Questions about torch.nn.DataParallel

Hello! I run the codes to train a model in one machine multi cards using torch.nn.DataParallel. The codes specify gpu of input data as device 0 when loading data. The codes are written like:

model = torch.nn.DataParallel(model).cuda()
device = args.gpu if args.gpu is not None else 0
for i, sample in enumerate(loader):
        video, audio, index = sample['frames'], sample['audio'], sample['index']
        video = video.cuda(device, non_blocking=True)
        audio = audio.cuda(device, non_blocking=True)
        index = index.cuda(device, non_blocking=True)

        output = model(video, audio, index)

For ease of explantation, I have omitted unimportant details. Now I try to add a text modality without specifying the GPU device. The codes are written as follow:

model = torch.nn.DataParallel(model).cuda()
device = args.gpu if args.gpu is not None else 0
for i, sample in enumerate(loader):
        video, audio, text, index = sample['frames'], sample['audio'], sample['text'], sample['index']
        video = video.cuda(device, non_blocking=True)
        audio = audio.cuda(device, non_blocking=True)
        index = index.cuda(device, non_blocking=True)
 
        text = text.cuda()

        output = model(video, audio, text, index)

I wonder is this correct? Why does data need to be on device 0 when using torch.nn.DataParallel? Thanks.

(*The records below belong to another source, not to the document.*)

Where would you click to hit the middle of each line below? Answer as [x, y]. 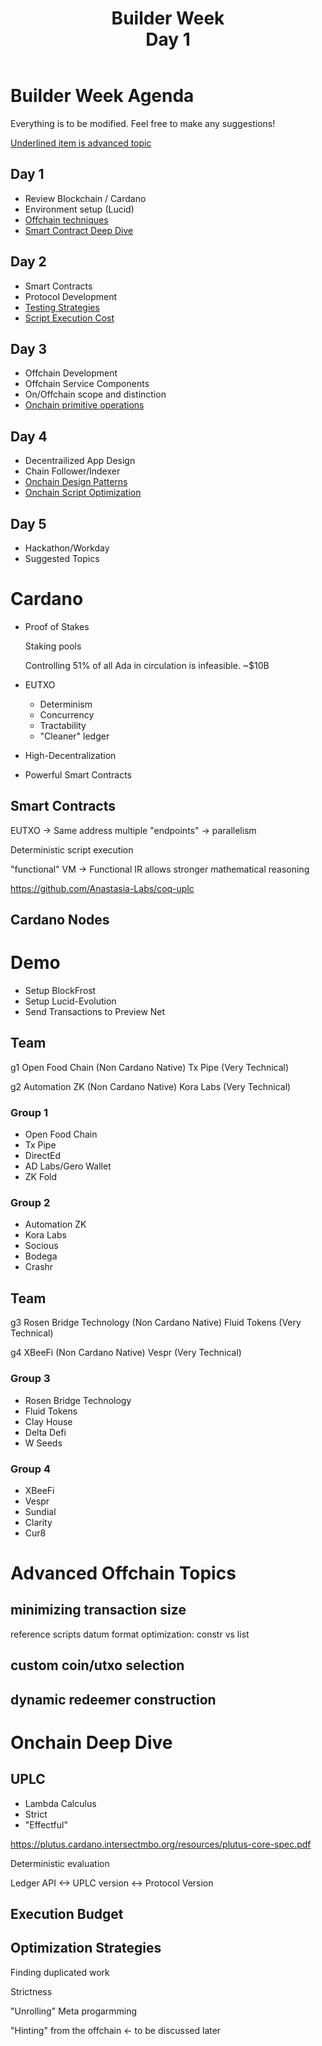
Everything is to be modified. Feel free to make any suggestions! [143, 123]
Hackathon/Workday [67, 548]
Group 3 [30, 1379]
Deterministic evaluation [60, 1863]
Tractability [63, 725]
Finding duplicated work [60, 1972]
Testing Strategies [62, 307]
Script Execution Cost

nn.DataParallel will use the default device (GPU0 if you haven’t changed it) to store the data as well as the model and will then scatter the data and the model to each device (which is why DistributedDataParallel is preferred as it doesn’t create an imbalanced GPU memory usage and also avoids the model replication). The detailed workflow is explained in e.g. this blog post.

Thank you very much! It is really helpfu to me!